È davvero possibile fare paralleli? Ho molti dubbi, quando affronto queste cose, che pure ho tanto studiato, sento che la mia ignoranza non ha confini.
E da buona cittadina del mondo, assumo per mia una parola bellissima inventata ai confini del nostro: la saudade.

Che non è la nostalgia per ciò che si è perso, ma per tutto quello che non si può e non si potrà avere. Uno sguardo dall'alto. Una visione del tutto.
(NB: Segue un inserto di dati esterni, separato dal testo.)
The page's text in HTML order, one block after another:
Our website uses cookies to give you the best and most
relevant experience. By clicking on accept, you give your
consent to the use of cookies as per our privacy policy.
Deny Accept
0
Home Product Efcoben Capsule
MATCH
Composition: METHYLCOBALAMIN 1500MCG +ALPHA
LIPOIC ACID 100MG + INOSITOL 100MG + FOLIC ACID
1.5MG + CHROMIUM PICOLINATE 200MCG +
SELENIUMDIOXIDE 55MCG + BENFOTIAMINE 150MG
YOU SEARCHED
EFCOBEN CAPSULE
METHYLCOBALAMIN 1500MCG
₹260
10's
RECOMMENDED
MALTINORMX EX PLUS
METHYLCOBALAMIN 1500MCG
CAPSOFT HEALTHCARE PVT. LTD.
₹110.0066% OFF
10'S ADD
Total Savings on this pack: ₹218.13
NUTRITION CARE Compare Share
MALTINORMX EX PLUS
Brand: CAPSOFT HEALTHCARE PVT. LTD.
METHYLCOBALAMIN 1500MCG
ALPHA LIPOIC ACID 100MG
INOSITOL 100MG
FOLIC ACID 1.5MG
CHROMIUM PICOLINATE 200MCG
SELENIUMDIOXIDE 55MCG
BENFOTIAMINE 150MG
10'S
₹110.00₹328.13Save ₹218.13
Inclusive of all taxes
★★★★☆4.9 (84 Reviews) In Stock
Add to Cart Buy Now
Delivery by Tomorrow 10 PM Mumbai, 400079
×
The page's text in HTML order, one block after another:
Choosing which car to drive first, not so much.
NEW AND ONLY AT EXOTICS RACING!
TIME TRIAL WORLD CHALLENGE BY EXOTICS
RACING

Un quadro finalmente completo che ci permetta la Comprensione vera.


----------



## pizzi

Se c'è ambiguità, i pronomi aiutano a dissolvere i dubbi: *io* _sono_, oppure *essi* _sono_.


----------



## francisgranada

pizzi said:


> Se c'è ambiguità, i pronomi aiutano a dissolvere i dubbi: *io* _sono_, oppure *essi* _sono_.


Aggiungo: specialmente al congiuntivo, p.e. voglio che *tu *stia bene, spero che* lei* venga con noi ...


----------



## e2-e4 X

Ciao, tutti,


Giorgio Spizzi said:


> Aggiungo, per quel che serve, che neppure in russo — simile al tedesco per quanto riguarda la presenza di desinenze verbali — sente come obbligatorio l'uso del pronome personale soggetto.
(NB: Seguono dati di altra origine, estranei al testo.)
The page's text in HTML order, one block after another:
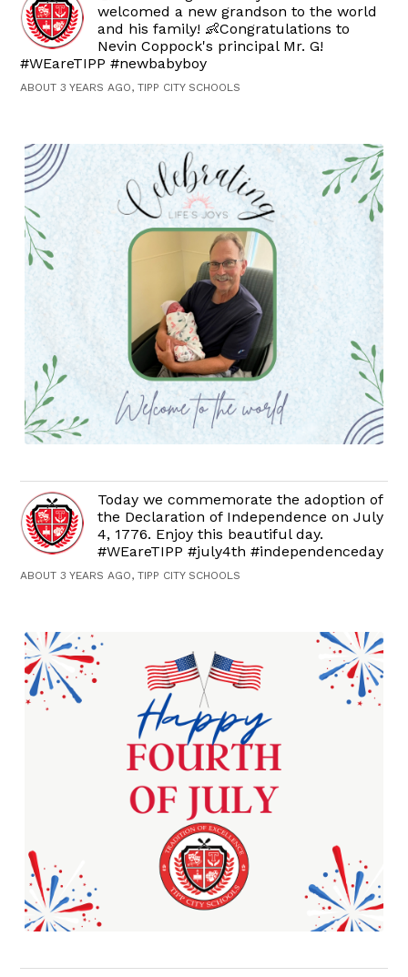
welcomed a new grandson to the world
and his family! 👶Congratulations to
Nevin Coppock's principal Mr. G!
#WEareTIPP #newbabyboy
ABOUT 3 YEARS AGO, TIPP CITY SCHOOLS
Today we commemorate the adoption of
the Declaration of Independence on July
4, 1776. Enjoy this beautiful day.
#WEareTIPP #july4th #independenceday
ABOUT 3 YEARS AGO, TIPP CITY SCHOOLS
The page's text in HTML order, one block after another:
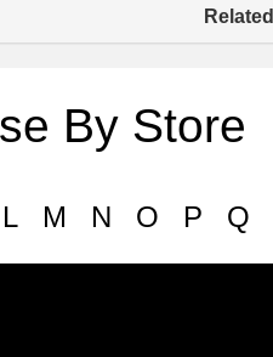
By Store
L M N O P Q

Chiedo scusa, ma non è veramente così, l'uso del pronome personale soggetto è piuttosto considerato normale in russo, anche se ci siano moltissime eccezioni per questa regola... Ma è un bell'altro tema.

Infatti suppongo che l'obbligatorietà dell'uso dei pronomi personali poco dipenda dalla coniugazione dei verbi nella lingua. Il cinese classico non aveva alcune coniugazioni, ma tendeva ad omettere tutto ciò ch'è possibile omettere... Pare anche che nel russo obbligatorietà del loro uso non dipenda dal tempo verbale, nonostante che nel tempo presente c'è la coniugazione per le persone, ma nel passato non lo c'è. Alcuni dialetti italiani (come piemontese) possono usarle anche due nella stessa proposizione.
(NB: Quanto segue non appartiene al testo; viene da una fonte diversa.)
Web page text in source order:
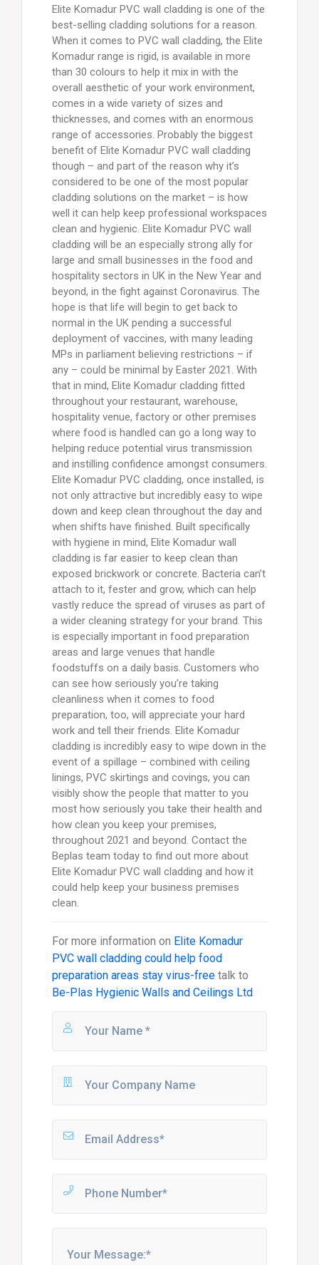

Cioè concordo con Viola chi ha detto che questo tratto della lingua italiana dev'essere una gioca della sua storia.

Scusatemi, per favore, per il mio italiano non buono.


----------



## stella_maris_74

Nota di moderazione:

Amici, vi ricordo che qui siamo in Solo Italiano e si discute quindi solo dell'italiano. Riferimenti e confronti con altre lingue non sono pertinenti, e da questo momento in poi verranno cancellati per non portare la discussione ulteriormente fuori tema.

Grazie per la vostra comprensione.


----------